Another major point arising from the analysis is the diversification of research topics over time. Initially, it was dominated by traditional applications of stochastic models in domains like HIV and cancer. However, with trend topics and co-occurrence of keywords, it clearly shows that a shift happened in stochastic modeling by incorporating more advanced computational techniques like machine learning and deep learning. This is most evident in terms of the recent global health crises, whereby accurate and timely predictions mean effective intervention strategies.

This thematic map further underlines the maturity of some research areas, with such themes as stochastic processes and epidemic modeling being both central and well-developed. These areas have contributed a great deal toward building up our insight into the dynamics of diseases, along with developing robust predictive models. In contrast, underlining themes such as gradient methods and stochastic gradient descent indicate that there is a continuous innovation in the use of these models in handling large datasets and model improvement, especially.

The co-authorship analysis brings out the global nature of research in this field, with huge contributions from the United States, the United Kingdom, and China. These countries do not only produce a high volume of research; they are also involved in deep international collaboration, mindful of the fact that this helps to move the field ahead. It would then suggest that research initiatives and funding opportunities in those regions are therefore making collaborations possible and stimulating innovation in stochastic modeling, specifically due to the fact that there are regional clusters, especially in Europe and Asia.

Although some sunny spots in the progress have been noted, there are still certain research gaps and challenges. For instance, while stochastic models are applied to a wide range of diseases, more studies on their application to low-resource settings and less-explored diseases will be greatly useful. This is another area that is yet to be fully explored: the merging of stochastic models with other predictive tools, like deterministic or agent-based models. The questions more complex than those would, in turn, be answered by piecing together the added strengths of different approaches to modeling.

Another challenge in the application of stochastic models to different studies is standardization. According to the analysis, there is a wide array of methods and models in use, which may bring about problems when trying to compare results between studies. In this respect, developing standardized protocols for model selection, validation, and reporting could improve reproducibility and comparability in this kind of research. Furthermore, the minor decrease in the number of publications from 2022 might be a change in focus or simply stabilization. Monitoring the trends in future research should be done to see whether this is truly a fluctuation or a permanent change in priorities.

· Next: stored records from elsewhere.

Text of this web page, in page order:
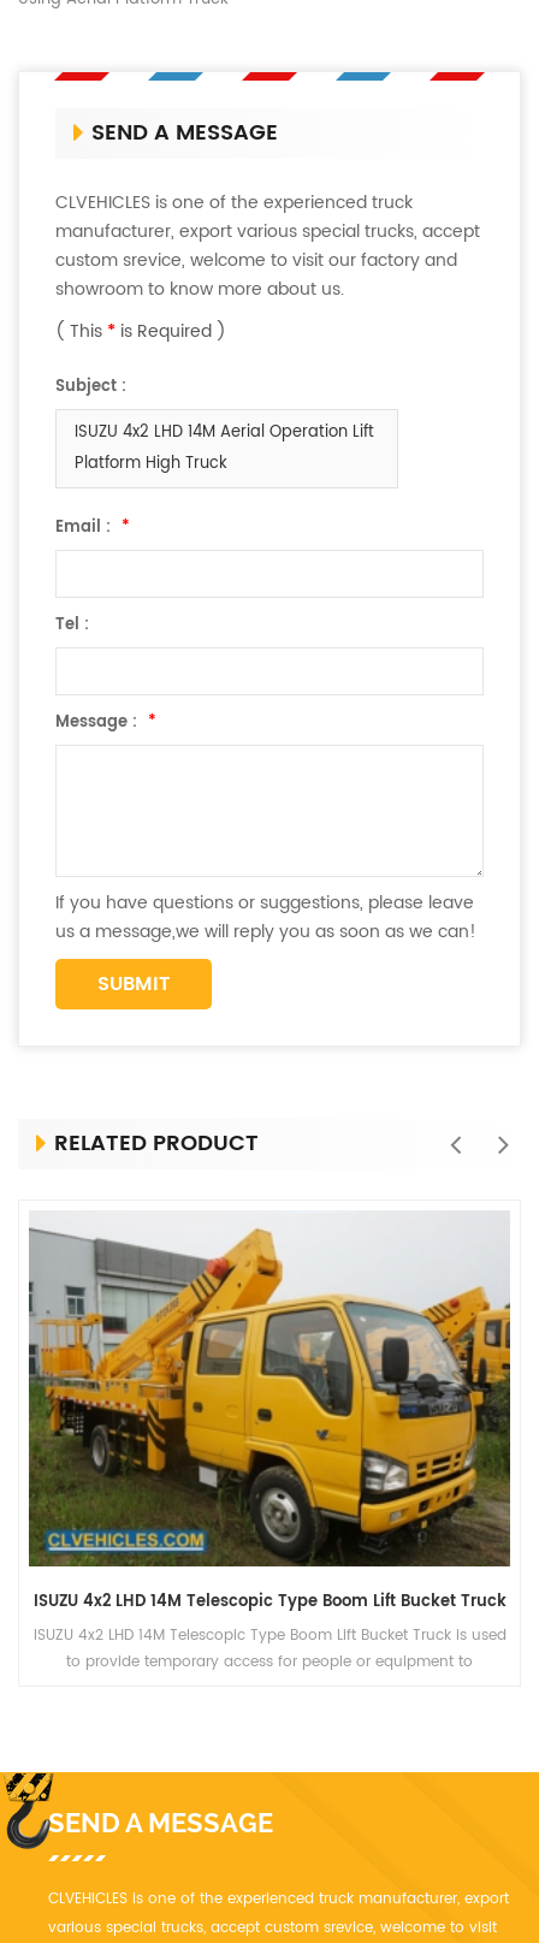
SEND A MESSAGE
CLVEHICLES is one of the experienced truck
manufacturer, export various special trucks, accept
custom srevice, welcome to visit our factory and
showroom to know more about us.
( This * is Required )
Subject :
ISUZU 4x2 LHD 14M Aerial Operation Lift
Platform High Truck
Email : *
Tel :
Message : *
If you have questions or suggestions, please leave
us a message,we will reply you as soon as we can!
RELATED PRODUCT
ISUZU 4x2 LHD 14M Telescopic Type Boom Lift Bucket Truck
ISUZU 4x2 LHD 14M Telescopic Type Boom Lift Bucket Truck is used
to provide temporary access for people or equipment to
SEND A MESSAGE
CLVEHICLES is one of the experienced truck manufacturer, export
various special trucks, accept custom srevice, welcome to visit
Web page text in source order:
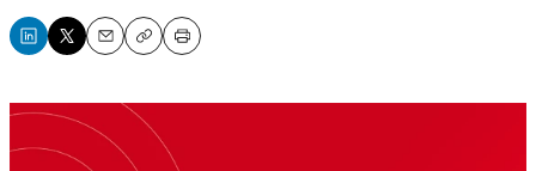
Share
LinkedIn
Share
X
EmailCopyPrint
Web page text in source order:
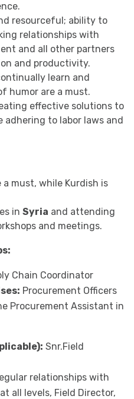
resourceful; ability to
relationships with
and all other partners
and productivity.
learn and
humor are a must.
effective solutions to
adhering to labor laws and
a must, while Kurdish is
in Syria and attending
and meetings.
Chain Coordinator
Procurement Officers
Procurement Assistant in
Snr.Field
relationships with
all levels, Field Director,
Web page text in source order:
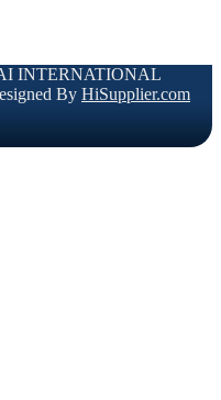
INTERNATIONAL
By HiSupplier.com
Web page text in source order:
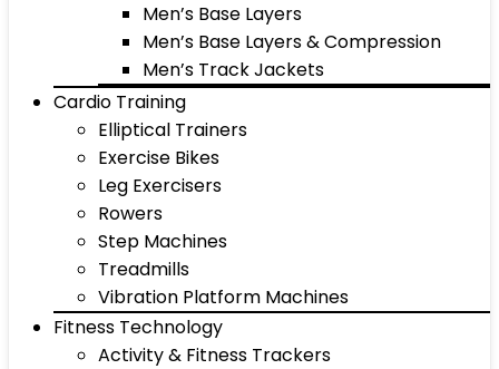
Men’s Base Layers
Men’s Base Layers & Compression
Men’s Track Jackets
Cardio Training
Elliptical Trainers
Exercise Bikes
Leg Exercisers
Rowers
Step Machines
Treadmills
Vibration Platform Machines
Fitness Technology
Activity & Fitness Trackers
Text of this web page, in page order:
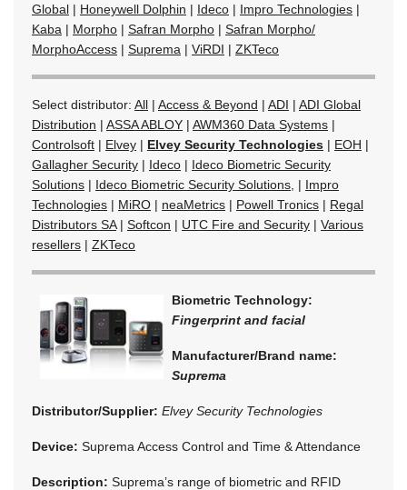
Global | Honeywell Dolphin | Ideco | Impro Technologies |
Kaba | Morpho | Safran Morpho | Safran Morpho/
MorphoAccess | Suprema | ViRDI | ZKTeco
Select distributor: All | Access & Beyond | ADI | ADI Global
Distribution | ASSA ABLOY | AWM360 Data Systems |
Controlsoft | Elvey | Elvey Security Technologies | EOH |
Gallagher Security | Ideco | Ideco Biometric Security
Solutions | Ideco Biometric Security Solutions, | Impro
Technologies | MiRO | neaMetrics | Powell Tronics | Regal
Distributors SA| Softcon | UTC Fire and Security | Various
resellers | ZKTeco
Biometric Technology:
Fingerprint and facial
Manufacturer/Brand name:
Suprema
Distributor/Supplier: Elvey Security Technologies
Device: Suprema Access Control and Time & Attendance
Description: Suprema’s range of biometric and RFID
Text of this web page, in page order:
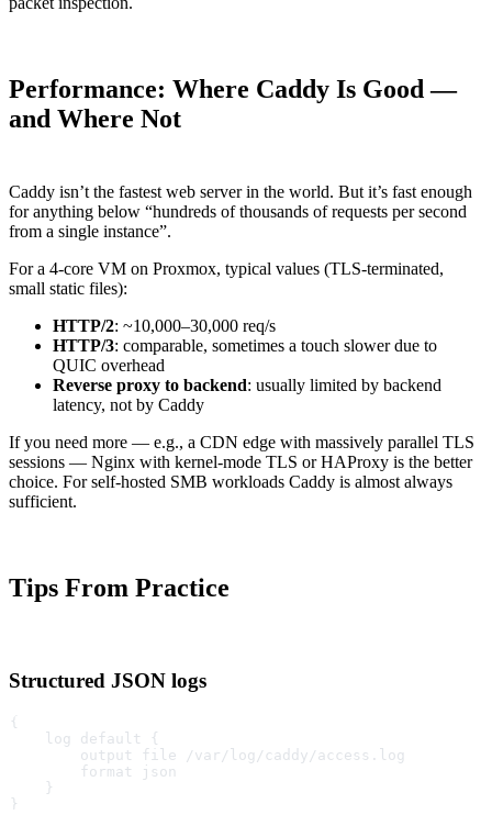
Performance: Where Caddy Is Good —
and Where Not
Caddy isn’t the fastest web server in the world. But it’s fast enough
for anything below “hundreds of thousands of requests per second
from a single instance”.
For a 4-core VM on Proxmox, typical values (TLS-terminated,
small static files):
HTTP/2: ~10,000–30,000 req/s
HTTP/3: comparable, sometimes a touch slower due to
QUIC overhead
Reverse proxy to backend: usually limited by backend
latency, not by Caddy
If you need more — e.g., a CDN edge with massively parallel TLS
sessions — Nginx with kernel-mode TLS or HAProxy is the better
choice. For self-hosted SMB workloads Caddy is almost always
sufficient.
Tips From Practice
Structured JSON logs
{
    log default {
        output file /var/log/caddy/access.log
        format json
    }
}
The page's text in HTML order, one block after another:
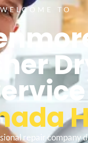
WELCOME TO
repair company
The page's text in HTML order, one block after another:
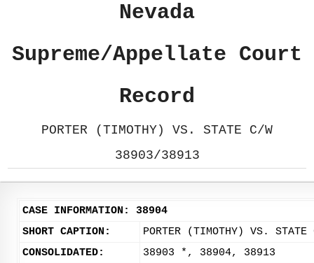
Nevada
Supreme/Appellate Court
Record
PORTER (TIMOTHY) VS. STATE C/W
38903/38913
CASE INFORMATION: 38904
SHORT CAPTION:
PORTER (TIMOTHY) VS.
CONSOLIDATED:
38903 *, 38904, 38913
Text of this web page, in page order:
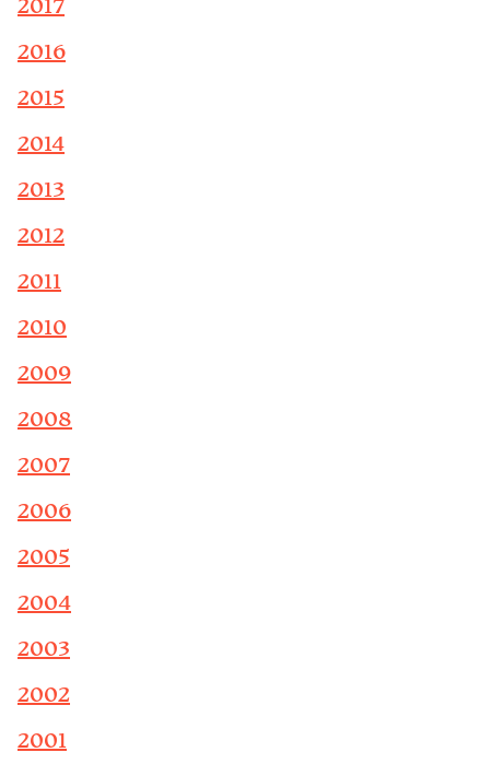
2017
2016
2015
2014
2013
2012
2011
2010
2009
2008
2007
2006
2005
2004
2003
2002
2001
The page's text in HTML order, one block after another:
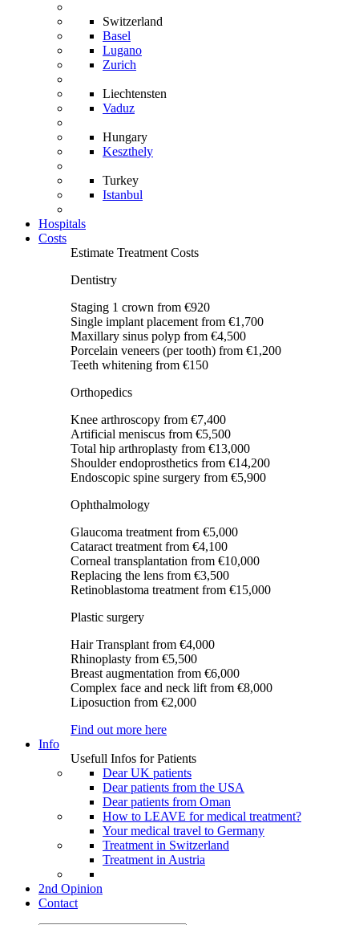
Switzerland
Basel
Lugano
Zurich
Liechtensten
Vaduz
Hungary
Keszthely
Turkey
Istanbul
Hospitals
Costs
Estimate Treatment Costs
Dentistry
Staging 1 crown from €920
Single implant placement from €1,700
Maxillary sinus polyp from €4,500
Porcelain veneers (per tooth) from €1,200
Teeth whitening from €150
Orthopedics
Knee arthroscopy from €7,400
Artificial meniscus from €5,500
Total hip arthroplasty from €13,000
Shoulder endoprosthetics from €14,200
Endoscopic spine surgery from €5,900
Ophthalmology
Glaucoma treatment from €5,000
Cataract treatment from €4,100
Corneal transplantation from €10,000
Replacing the lens from €3,500
Retinoblastoma treatment from €15,000
Plastic surgery
Hair Transplant from €4,000
Rhinoplasty from €5,500
Breast augmentation from €6,000
Complex face and neck lift from €8,000
Liposuction from €2,000
Find out more here
Info
Usefull Infos for Patients
Dear UK patients
Dear patients from the USA
Dear patients from Oman
How to LEAVE for medical treatment?
Your medical travel to Germany
Treatment in Switzerland
Treatment in Austria
2nd Opinion
Contact
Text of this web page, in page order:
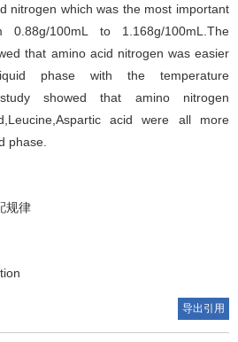
nitrogen which was the most important
0.88g/100mL to 1.168g/100mL.The
that amino acid nitrogen was easier
phase with the temperature
showed that amino nitrogen
acid were all more
phase.
规律
导出引用
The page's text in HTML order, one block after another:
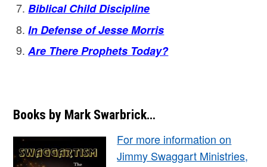
Biblical Child Discipline
In Defense of Jesse Morris
Are There Prophets Today?
Books by Mark Swarbrick…
For more information on
Jimmy Swaggart Ministries,
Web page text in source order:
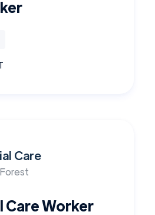
Care
Care Worker
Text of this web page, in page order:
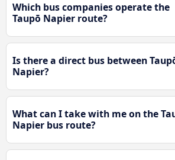
Which bus companies operate the
Taupō Napier route?
Is there a direct bus between
Napier?
What can I take with me on the
Napier bus route?
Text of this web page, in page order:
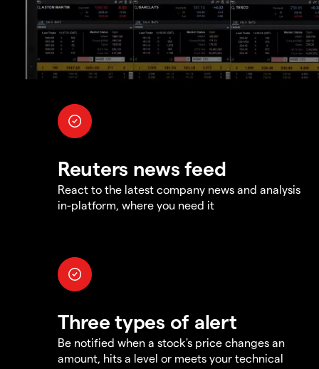
Reuters news feed
React to the latest company news and analysis
in-platform, where you need it
Three types of alert
Be notified when a stock's price changes an
amount, hits a level or meets your technical
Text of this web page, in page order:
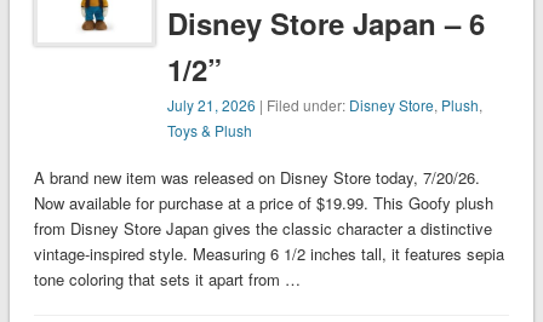
Disney Store Japan – 6
1/2”
July 21, 2026 | Filed under: Disney Store, Plush,
Toys & Plush
A brand new item was released on Disney Store today, 7/20/26.
Now available for purchase at a price of $19.99. This Goofy plush
from Disney Store Japan gives the classic character a distinctive
vintage-inspired style. Measuring 6 1/2 inches tall, it features sepia
tone coloring that sets it apart from …
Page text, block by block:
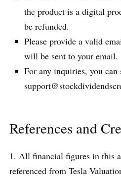
the product is a digital
be refunded.
Please provide a valid
will be sent to your email.
For any inquiries, you can
References and
1. All financial figures in this
referenced from Tesla
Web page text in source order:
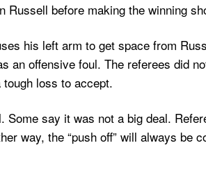
Russell before making the winning
his left arm to get space from
an offensive foul. The referees did
loss to accept.
Some say it was not a big deal.
way, the “push off” will always be
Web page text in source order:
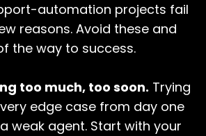
automation projects fail
reasons. Avoid these and
the way to success.
too much, too soon. Trying
edge case from day one
weak agent. Start with your

A key finding of this study is the influence of regional differences and resource access on research trends and collaborations in stochastic models for disease prediction. High-resource countries like the United States, the United Kingdom, and China dominate the research landscape, driven by strong funding, access to advanced computational tools, and well-established academic infrastructures. In contrast, low-resource settings, particularly in regions such as Africa, South Asia, and Latin America, are underrepresented in collaborative networks, limiting their participation in global research efforts. This underrepresentation may lead to a lack of focus on diseases disproportionately affecting these regions as well as challenges in adapting models developed in high-resource settings to local contexts. Addressing this imbalance requires fostering greater international collaboration and capacity-building initiatives that provide researchers in low-resource settings with access to data, computational resources, and funding opportunities. Such efforts would enhance the applicability of stochastic models to a wider range of global health challenges and improve the inclusivity and impact of future research.

This bibliometric analysis gives the general trend of academic scholarship in stochastic models for disease prediction. It defines the fast-changing nature of this domain, standing out with its increasing integration of advanced computational techniques and international collaboration. In the near future, concentrated effort should be channeled into the identified gaps in research and standardization of methodologies that are key to further applications of the stochastic disease models in disease prediction to bring improvement in public health across the world.

Research Gaps

The literature reveals impressive progress in the application of stochastic models toward disease prediction, but still with some noticeable gaps. One major concern is the limited research into their application in low-resource settings. Most studies are concentrated in high-income countries where huge sets of data and better computational tools, necessary for accomplishing such tasks, can be found. This creates a gap in the understanding of how stochastic models should be appropriately adapted and applied in resource-constrained regions, where generally data can be quite sparse and/or unreliable. The developed models, due to this fact, lack generalizability across different global contexts, particularly in areas most vulnerable to outbreaks of diseases or health challenges.

Another critical gap is that very few of the published studies have analyzed integrating stochastic models with other approaches to prediction, such as deterministic and agent-based models; each modeling approach has its advantages, but few studies investigate whether there are any gains to be derived from making predictions by combining them. Such complex health scenarios would involve the interaction of many different factors, in which case it may be true that one approach alone is not good enough to produce robust and accurate predictions. Thirdly, there is also a demand for more non-communicable disease-oriented research since they emerge as leading causes of morbidity and mortality in the currently conducted studies across the world. The literature available is mostly biased toward infectious diseases, thereby leaving a wide gap in applying stochastic models to the growing burden of non-communicable diseases. The variability across studies in terms of methodologies and approaches itself goes on to reflect a lack of standardization in model development, validation, and reporting that has eventually made it quite inviable and time-consuming to compare and reproduce the claimed research findings consistently.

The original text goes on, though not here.